Jack Lewis Snyder (born February 6, 1951) is an American political scientist who is the Robert and Renée Belfer Professor of International Relations at Columbia University, specializing in theories of international relations.

Snyder's research centers around the relationship between violence and government. He is known for introducing the distinction between offensive and defensive realism into the international relations literature in his 1991 book Myths of Empire.

==Early life and education==
Snyder was born in February 1951 in Allentown, Pennsylvania. He attended Harvard University as an undergraduate, receiving a B.A. in government in 1973. From 1973 to 1975 he was on the research staff of the Wednesday Group (a grouping of liberal Republicans), and later the foreign policy staff of Illinois senator Charles H. Percy.

He pursued graduate studies at Columbia University, first receiving a certificate from the Harriman Institute (then known as the Russian Institute) in 1978 before receiving his PhD in international relations in 1981. He was a postdoctoral fellow at Harvard's Center for International Affairs before returning to teach at Columbia.

==Academic career==

It was in his Myths of Empire that Snyder first drew a distinction between offensive and defensive realism.

Much of Snyder's work presents challenges to the fundamental assumption of democratic peace theory: that democracies do not go to war with each other and that, therefore, democratization leads to a reduction in interstate conflict. In From Voting to Violence he argues that, rather than encourage peace, poorly managed democratization processes have often produced upsurges in nationalism and ethnic violence, as threatened political elites seek to thwart moves towards popular rule. He cites as examples Weimar Germany and the internationally sponsored 1993 presidential elections in Burundi (which led to the outbreak of a civil war later that year).

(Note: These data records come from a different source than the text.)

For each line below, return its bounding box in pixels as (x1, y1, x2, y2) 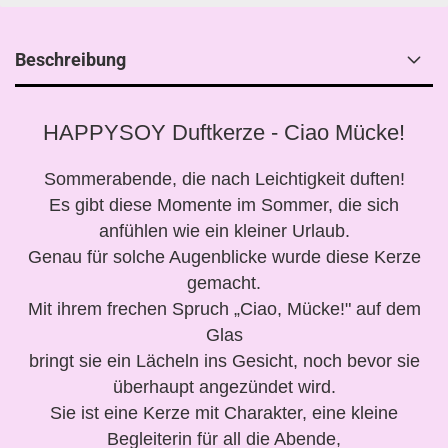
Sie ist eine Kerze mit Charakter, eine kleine (50, 403, 398, 423)
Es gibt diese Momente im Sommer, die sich (49, 195, 399, 215)
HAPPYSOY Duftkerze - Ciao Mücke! (43, 120, 405, 145)
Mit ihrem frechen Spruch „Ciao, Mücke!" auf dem (27, 299, 421, 319)
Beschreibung (15, 49, 126, 70)
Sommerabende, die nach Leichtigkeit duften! (43, 169, 405, 189)
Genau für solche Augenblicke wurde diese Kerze (27, 247, 421, 267)
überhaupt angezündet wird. (112, 377, 336, 397)
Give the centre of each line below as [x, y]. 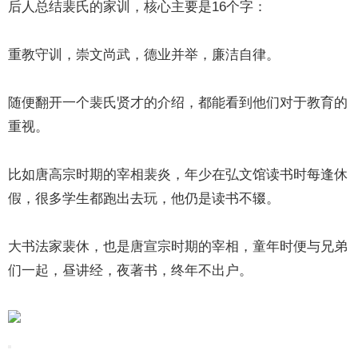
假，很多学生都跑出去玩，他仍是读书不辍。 [144, 199]
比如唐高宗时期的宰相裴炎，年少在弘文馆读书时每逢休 [178, 175]
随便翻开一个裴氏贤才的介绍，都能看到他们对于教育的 [178, 103]
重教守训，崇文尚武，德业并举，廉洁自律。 [144, 55]
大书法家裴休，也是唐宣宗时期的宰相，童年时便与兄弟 [178, 247]
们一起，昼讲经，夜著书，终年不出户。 [131, 270]
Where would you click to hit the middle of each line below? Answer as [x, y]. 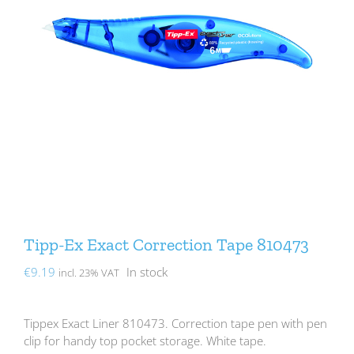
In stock [147, 271]
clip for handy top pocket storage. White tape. [145, 340]
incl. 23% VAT [89, 273]
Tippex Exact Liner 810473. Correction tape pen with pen [175, 323]
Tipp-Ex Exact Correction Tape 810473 [166, 244]
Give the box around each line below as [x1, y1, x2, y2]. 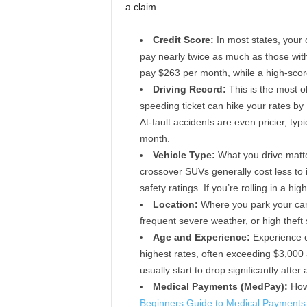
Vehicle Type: [152, 149, 215, 160]
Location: [152, 199, 198, 210]
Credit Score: [152, 34, 214, 45]
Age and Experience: [152, 232, 250, 243]
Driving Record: [152, 84, 226, 95]
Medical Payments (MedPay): [152, 281, 288, 292]
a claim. [125, 1, 159, 12]
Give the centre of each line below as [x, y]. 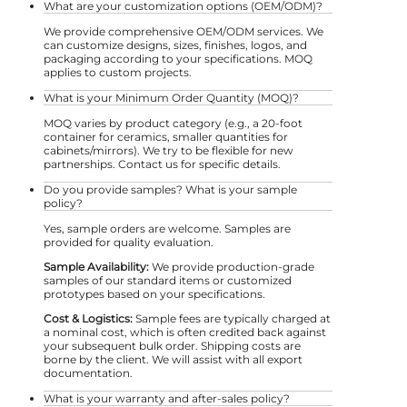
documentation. [88, 372]
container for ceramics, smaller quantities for [166, 136]
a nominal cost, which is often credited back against [185, 332]
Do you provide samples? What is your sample [170, 189]
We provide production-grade [232, 266]
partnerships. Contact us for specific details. [162, 164]
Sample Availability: [96, 266]
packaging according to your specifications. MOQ [178, 58]
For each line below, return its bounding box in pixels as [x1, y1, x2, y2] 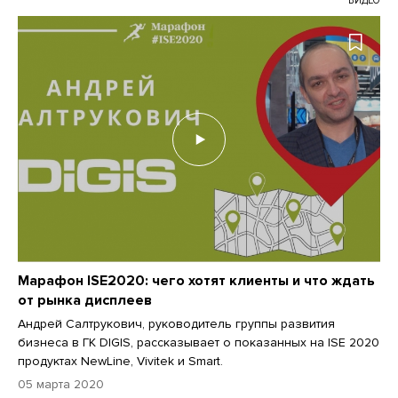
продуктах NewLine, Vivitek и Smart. [18, 353, 223, 369]
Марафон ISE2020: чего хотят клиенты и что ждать [18, 271, 375, 290]
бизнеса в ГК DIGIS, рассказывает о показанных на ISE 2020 [18, 334, 379, 350]
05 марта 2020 [18, 376, 104, 392]
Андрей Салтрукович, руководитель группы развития [18, 315, 335, 331]
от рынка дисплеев [18, 291, 152, 309]
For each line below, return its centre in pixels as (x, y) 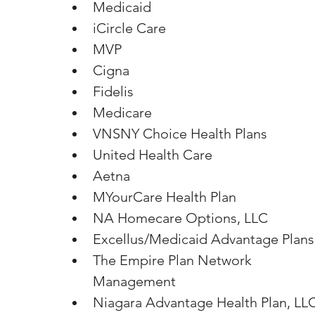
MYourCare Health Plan (165, 197)
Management (134, 281)
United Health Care (153, 155)
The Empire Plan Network (174, 260)
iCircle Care (129, 28)
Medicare (122, 112)
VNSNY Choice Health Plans (180, 134)
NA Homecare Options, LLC (180, 218)
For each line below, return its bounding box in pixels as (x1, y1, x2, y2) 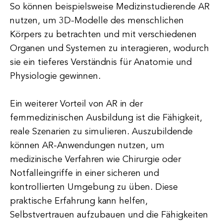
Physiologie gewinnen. (10, 72, 101, 81)
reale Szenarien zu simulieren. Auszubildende (10, 127, 193, 136)
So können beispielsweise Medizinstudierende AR (10, 2, 210, 11)
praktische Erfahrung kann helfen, (10, 197, 148, 206)
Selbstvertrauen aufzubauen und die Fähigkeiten (10, 211, 208, 220)
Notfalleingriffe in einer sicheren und (10, 169, 159, 178)
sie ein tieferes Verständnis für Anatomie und (10, 58, 192, 67)
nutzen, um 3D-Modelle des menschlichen (10, 16, 184, 25)
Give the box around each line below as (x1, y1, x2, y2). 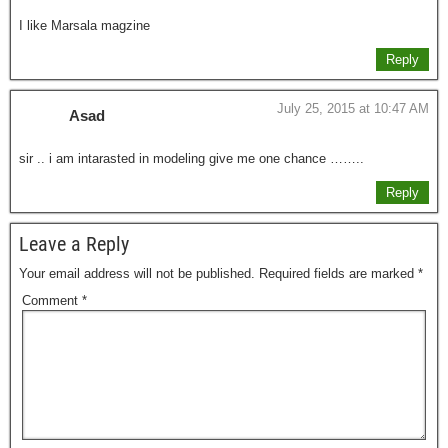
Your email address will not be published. (19, 266, 255, 281)
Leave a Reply (19, 232, 129, 256)
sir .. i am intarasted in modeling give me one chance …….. (19, 151, 364, 166)
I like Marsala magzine (19, 18, 150, 33)
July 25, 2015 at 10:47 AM (277, 101, 429, 116)
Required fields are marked (259, 266, 418, 281)
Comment (22, 293, 82, 308)
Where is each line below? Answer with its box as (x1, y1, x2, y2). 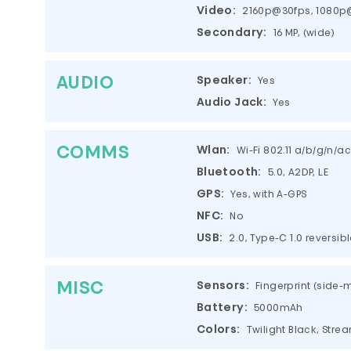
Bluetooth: (196, 167, 262, 179)
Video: (196, 5, 237, 17)
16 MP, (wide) (273, 29, 335, 38)
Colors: (196, 324, 241, 336)
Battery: (196, 302, 248, 314)
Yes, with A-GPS (230, 190, 307, 200)
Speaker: (196, 75, 252, 87)
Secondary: (196, 27, 267, 39)
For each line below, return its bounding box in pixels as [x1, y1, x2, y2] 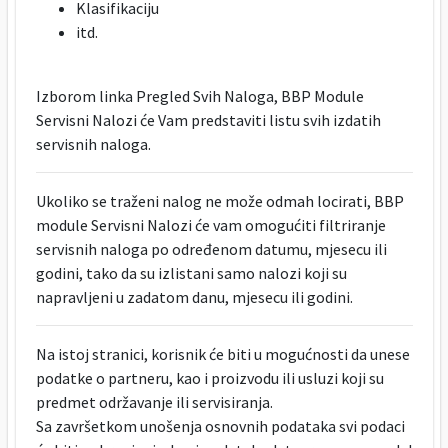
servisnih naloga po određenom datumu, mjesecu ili [35, 239, 387, 259]
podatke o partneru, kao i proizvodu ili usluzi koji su [35, 368, 384, 388]
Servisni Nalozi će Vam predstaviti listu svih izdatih [35, 110, 381, 130]
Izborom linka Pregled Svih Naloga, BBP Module [35, 86, 364, 106]
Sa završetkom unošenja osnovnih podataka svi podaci [35, 416, 405, 436]
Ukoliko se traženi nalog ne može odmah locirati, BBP [35, 191, 404, 211]
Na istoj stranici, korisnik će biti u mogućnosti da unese [35, 344, 410, 364]
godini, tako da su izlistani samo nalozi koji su [35, 263, 347, 283]
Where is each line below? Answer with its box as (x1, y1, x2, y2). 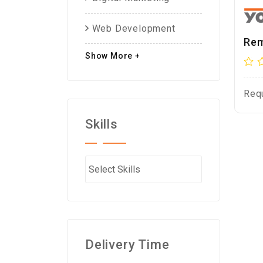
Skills (85, 117, 118, 131)
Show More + (85, 51, 140, 60)
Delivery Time (85, 237, 170, 252)
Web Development (89, 23, 176, 34)
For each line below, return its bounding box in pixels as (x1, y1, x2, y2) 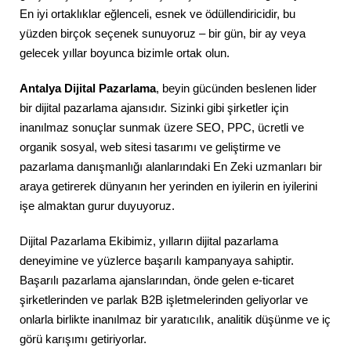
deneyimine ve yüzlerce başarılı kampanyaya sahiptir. (20, 254, 294, 268)
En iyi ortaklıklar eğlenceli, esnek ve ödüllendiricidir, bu (20, 7, 295, 21)
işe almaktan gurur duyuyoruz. (20, 199, 175, 213)
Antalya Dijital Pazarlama (20, 81, 156, 96)
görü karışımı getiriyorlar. (20, 332, 147, 346)
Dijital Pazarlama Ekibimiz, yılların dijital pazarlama (20, 234, 278, 248)
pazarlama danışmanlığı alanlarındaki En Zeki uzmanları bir (20, 160, 322, 174)
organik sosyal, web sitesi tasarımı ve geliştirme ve (20, 140, 280, 154)
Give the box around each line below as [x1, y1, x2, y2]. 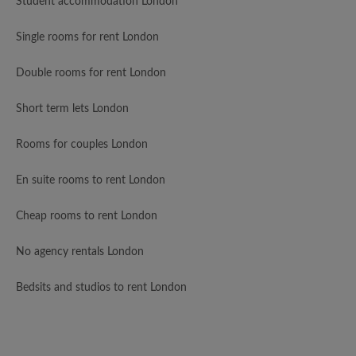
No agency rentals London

In Electing to Fight, Snyder and Mansfield argue emerging democracies with weak political institutions are more rather than less likely to go war, as their leaders often seek to rally support by invoking external threats and employing belligerent, nationalist rhetoric. Mansfield and Snyder demonstrate this pattern in a number of cases, ranging from revolutionary France to contemporary Russia under Putin. Snyder suggests that the way to avoid nationalist conflict is to promote the growth of robust civic institutions and a solid middle class prior to democratization.

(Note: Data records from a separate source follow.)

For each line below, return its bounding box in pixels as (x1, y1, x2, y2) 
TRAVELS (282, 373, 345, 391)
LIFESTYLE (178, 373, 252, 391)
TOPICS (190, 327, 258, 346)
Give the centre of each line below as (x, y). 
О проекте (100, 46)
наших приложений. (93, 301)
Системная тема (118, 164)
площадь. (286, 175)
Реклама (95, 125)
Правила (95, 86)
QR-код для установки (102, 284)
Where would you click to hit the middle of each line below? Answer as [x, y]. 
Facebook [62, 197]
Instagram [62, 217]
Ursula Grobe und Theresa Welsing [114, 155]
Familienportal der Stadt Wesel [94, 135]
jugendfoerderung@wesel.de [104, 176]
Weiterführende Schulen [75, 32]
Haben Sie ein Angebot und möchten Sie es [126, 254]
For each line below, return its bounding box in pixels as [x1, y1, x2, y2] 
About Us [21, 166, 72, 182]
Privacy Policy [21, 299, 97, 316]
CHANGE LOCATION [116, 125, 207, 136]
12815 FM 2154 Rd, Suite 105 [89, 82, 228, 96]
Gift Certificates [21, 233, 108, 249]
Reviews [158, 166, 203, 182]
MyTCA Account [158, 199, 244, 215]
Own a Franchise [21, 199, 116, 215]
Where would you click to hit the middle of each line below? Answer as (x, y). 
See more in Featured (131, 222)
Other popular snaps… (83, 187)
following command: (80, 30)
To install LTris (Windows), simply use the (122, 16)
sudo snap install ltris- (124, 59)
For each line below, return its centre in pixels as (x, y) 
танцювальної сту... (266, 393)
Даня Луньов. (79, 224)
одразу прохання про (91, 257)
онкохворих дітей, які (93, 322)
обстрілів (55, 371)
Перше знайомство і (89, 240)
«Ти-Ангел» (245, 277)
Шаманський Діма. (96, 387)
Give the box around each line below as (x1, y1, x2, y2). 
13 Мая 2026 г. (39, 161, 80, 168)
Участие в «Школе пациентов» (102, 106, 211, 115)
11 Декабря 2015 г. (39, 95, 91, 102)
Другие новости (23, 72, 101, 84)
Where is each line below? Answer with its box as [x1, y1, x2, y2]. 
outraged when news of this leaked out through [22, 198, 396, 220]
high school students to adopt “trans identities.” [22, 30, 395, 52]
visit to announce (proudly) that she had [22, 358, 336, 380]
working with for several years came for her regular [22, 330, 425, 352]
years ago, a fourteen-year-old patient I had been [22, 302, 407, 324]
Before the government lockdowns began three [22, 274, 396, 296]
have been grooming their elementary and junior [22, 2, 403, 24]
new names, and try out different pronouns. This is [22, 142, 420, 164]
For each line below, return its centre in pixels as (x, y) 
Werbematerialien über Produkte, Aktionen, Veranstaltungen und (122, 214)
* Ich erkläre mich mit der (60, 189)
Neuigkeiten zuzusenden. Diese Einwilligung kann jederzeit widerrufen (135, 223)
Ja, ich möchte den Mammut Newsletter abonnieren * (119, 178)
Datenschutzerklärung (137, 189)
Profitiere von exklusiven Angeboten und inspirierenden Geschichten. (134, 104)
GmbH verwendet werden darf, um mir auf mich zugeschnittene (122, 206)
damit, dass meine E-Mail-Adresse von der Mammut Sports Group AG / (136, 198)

His students at Columbia included Colin Kahl, former U.S. Under Secretary of Defense for Policy.

==Other activities==

Snyder was Director of Columbia's Institute of War and Peace Studies from 1994 to 1997 and chair of Columbia's political science department from 1997 to 2000.

==Selected bibliography==
===Books===
- Snyder, Jack (2012). "Power and Progress: International Politics in Transition"
- Snyder, Jack (2005). "Electing to Fight: Why Emerging Democracies Go to War"
- Snyder, Jack (2000). "From Voting to Violence: Democratization and Nationalist Conflict"
- Snyder, Jack (1991). "Myths of Empire: Domestic Politics and International Ambition"
- Snyder, Jack (1984). "The Ideology of the Offensive: Military Decision Making and the Disasters of 1914"

====Edited volumes====
- Snyder, Jack (2017). "Human Rights Futures"
- Snyder, Jack (2016). "Essential Readings in World Politics"
- Snyder, Jack (2015). "Ranking the World: Grading States as a Tool of Global Governance"
- Snyder, Jack (2011). "Religion and International Relations Theory"
- Snyder, Jack (1999). "Civil Wars, Insecurity, and Intervention"
- Snyder, Jack (1998). "Post-Soviet Political Order: Conflict and State-Building"
- Snyder, Jack (1993). "Coping with Complexity in the International System"
- Snyder, Jack (1991). "Dominoes and Bandwagons: Strategic Beliefs and Great Power Competition in the Eurasian Rimland"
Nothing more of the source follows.